• **Records shown**
-=-=-=-=-
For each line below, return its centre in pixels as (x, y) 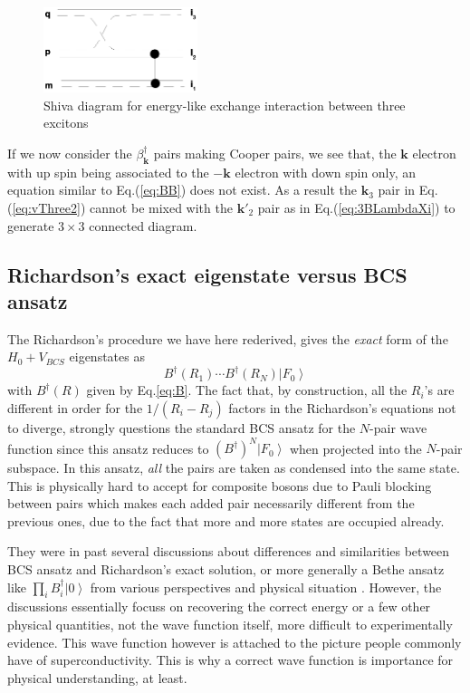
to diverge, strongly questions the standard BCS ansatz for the (182, 427)
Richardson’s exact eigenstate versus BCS (207, 274)
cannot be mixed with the (161, 207)
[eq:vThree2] (46, 207)
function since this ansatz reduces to (108, 448)
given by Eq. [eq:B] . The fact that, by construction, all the (247, 390)
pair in (397, 190)
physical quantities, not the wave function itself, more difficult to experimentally (230, 625)
-=-=-=-=-
• **Problem statement**
All lines of the entries above where "ansatz" turns up should be reported.

• **Expected answer**
to diverge, strongly questions the standard BCS ansatz for the (182, 427)
function since this ansatz reduces to (108, 448)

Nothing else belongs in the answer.